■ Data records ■

§

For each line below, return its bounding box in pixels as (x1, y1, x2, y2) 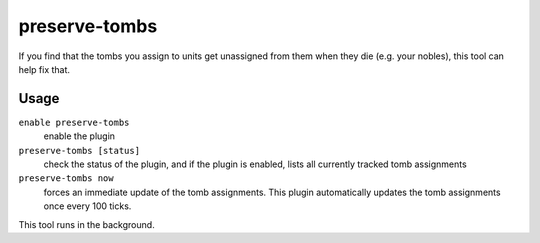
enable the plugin (43, 130, 115, 142)
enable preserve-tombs (18, 116, 130, 128)
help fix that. (18, 63, 70, 75)
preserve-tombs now (18, 173, 114, 184)
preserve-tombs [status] (18, 145, 140, 156)
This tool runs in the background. (18, 218, 155, 230)
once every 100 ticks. (43, 200, 132, 212)
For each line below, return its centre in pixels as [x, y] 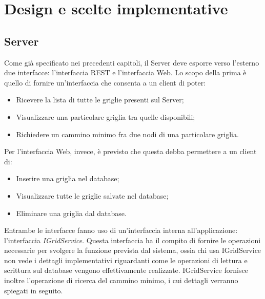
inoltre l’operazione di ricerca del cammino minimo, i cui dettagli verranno [121, 280]
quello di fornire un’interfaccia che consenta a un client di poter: [105, 82]
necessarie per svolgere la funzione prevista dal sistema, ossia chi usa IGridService [133, 250]
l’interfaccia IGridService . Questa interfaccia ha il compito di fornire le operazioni [132, 240]
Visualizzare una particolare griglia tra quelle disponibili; [106, 116]
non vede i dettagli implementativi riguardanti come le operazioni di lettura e [126, 260]
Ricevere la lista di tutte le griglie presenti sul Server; [100, 100]
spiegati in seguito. [34, 290]
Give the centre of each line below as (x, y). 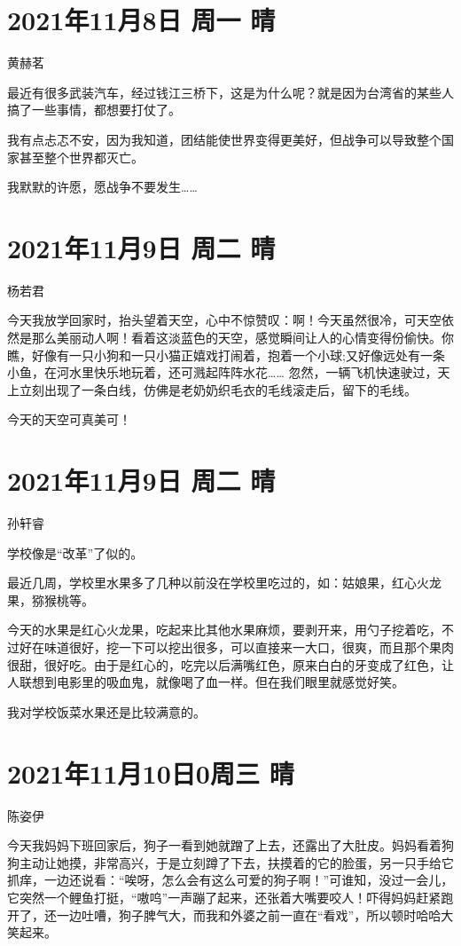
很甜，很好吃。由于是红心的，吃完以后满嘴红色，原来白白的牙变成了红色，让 (230, 664)
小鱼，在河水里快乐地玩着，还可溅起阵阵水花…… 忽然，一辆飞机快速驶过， (223, 372)
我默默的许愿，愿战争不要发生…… (102, 187)
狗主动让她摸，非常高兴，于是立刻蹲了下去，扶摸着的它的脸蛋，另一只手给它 (230, 862)
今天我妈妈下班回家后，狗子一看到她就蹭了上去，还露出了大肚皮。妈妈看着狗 (230, 845)
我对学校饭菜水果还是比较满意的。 (106, 711)
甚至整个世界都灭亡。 (81, 157)
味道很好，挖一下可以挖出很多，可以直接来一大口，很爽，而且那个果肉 (249, 647)
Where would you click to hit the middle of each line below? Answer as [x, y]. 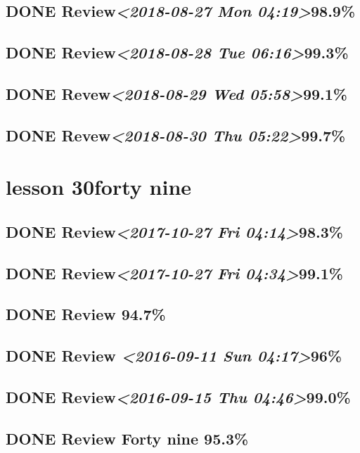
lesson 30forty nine [99, 187]
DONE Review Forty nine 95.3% [127, 438]
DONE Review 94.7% [86, 314]
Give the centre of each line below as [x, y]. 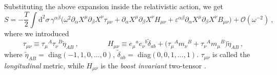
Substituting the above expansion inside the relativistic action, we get [114, 6]
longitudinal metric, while [44, 65]
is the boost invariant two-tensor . [153, 65]
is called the [231, 54]
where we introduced [37, 33]
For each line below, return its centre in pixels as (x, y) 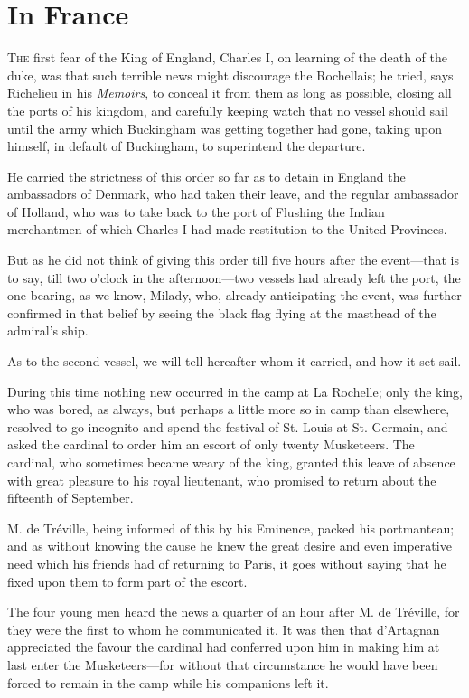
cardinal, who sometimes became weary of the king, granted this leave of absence (231, 462)
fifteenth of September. (70, 498)
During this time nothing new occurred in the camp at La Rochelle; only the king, (235, 391)
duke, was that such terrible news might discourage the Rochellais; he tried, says (230, 75)
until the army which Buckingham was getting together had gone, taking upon (225, 128)
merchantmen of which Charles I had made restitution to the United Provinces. (227, 229)
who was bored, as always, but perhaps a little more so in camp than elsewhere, (229, 409)
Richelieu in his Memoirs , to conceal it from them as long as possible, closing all (230, 93)

§

■ DESCRIPTION OF THE TASK ■
With no pictures included, write out the entries exactly.

■ RESULT OF THE TASK ■
For each line below, return its bounding box in pixels as (x1, y1, x2, y2) 
enable the plugin (43, 130, 115, 142)
enable preserve-tombs (18, 116, 130, 128)
help fix that. (18, 63, 70, 75)
preserve-tombs now (18, 173, 114, 184)
preserve-tombs [status] (18, 145, 140, 156)
This tool runs in the background. (18, 218, 155, 230)
once every 100 ticks. (43, 200, 132, 212)
For each line below, return its centre in pixels as [x, y] 
inoltre l’operazione di ricerca del cammino minimo, i cui dettagli verranno [121, 280]
quello di fornire un’interfaccia che consenta a un client di poter: [105, 82]
necessarie per svolgere la funzione prevista dal sistema, ossia chi usa IGridService [133, 250]
l’interfaccia IGridService . Questa interfaccia ha il compito di fornire le operazioni [132, 240]
Visualizzare una particolare griglia tra quelle disponibili; [106, 116]
non vede i dettagli implementativi riguardanti come le operazioni di lettura e [126, 260]
Ricevere la lista di tutte le griglie presenti sul Server; [100, 100]
spiegati in seguito. [34, 290]
Give the centre of each line below as (x, y). 
很甜，很好吃。由于是红心的，吃完以后满嘴红色，原来白白的牙变成了红色，让 (230, 664)
小鱼，在河水里快乐地玩着，还可溅起阵阵水花…… 忽然，一辆飞机快速驶过， (223, 372)
我默默的许愿，愿战争不要发生…… (102, 187)
狗主动让她摸，非常高兴，于是立刻蹲了下去，扶摸着的它的脸蛋，另一只手给它 (230, 862)
今天我妈妈下班回家后，狗子一看到她就蹭了上去，还露出了大肚皮。妈妈看着狗 (230, 845)
我对学校饭菜水果还是比较满意的。 (106, 711)
甚至整个世界都灭亡。 (81, 157)
味道很好，挖一下可以挖出很多，可以直接来一大口，很爽，而且那个果肉 (249, 647)
Where would you click to hit the middle of each line below? Answer as [x, y]. 
lesson 30forty nine [99, 187]
DONE Review Forty nine 95.3% [127, 438]
DONE Review 94.7% [86, 314]
Give the centre of each line below as [x, y]. 
Substituting the above expansion inside the relativistic action, we get [114, 6]
longitudinal metric, while [44, 65]
is the boost invariant two-tensor . [153, 65]
is called the [231, 54]
where we introduced [37, 33]
For each line below, return its centre in pixels as (x, y) 
cardinal, who sometimes became weary of the king, granted this leave of absence (231, 462)
fifteenth of September. (70, 498)
During this time nothing new occurred in the camp at La Rochelle; only the king, (235, 391)
duke, was that such terrible news might discourage the Rochellais; he tried, says (230, 75)
until the army which Buckingham was getting together had gone, taking upon (225, 128)
merchantmen of which Charles I had made restitution to the United Provinces. (227, 229)
who was bored, as always, but perhaps a little more so in camp than elsewhere, (229, 409)
Richelieu in his Memoirs , to conceal it from them as long as possible, closing all (230, 93)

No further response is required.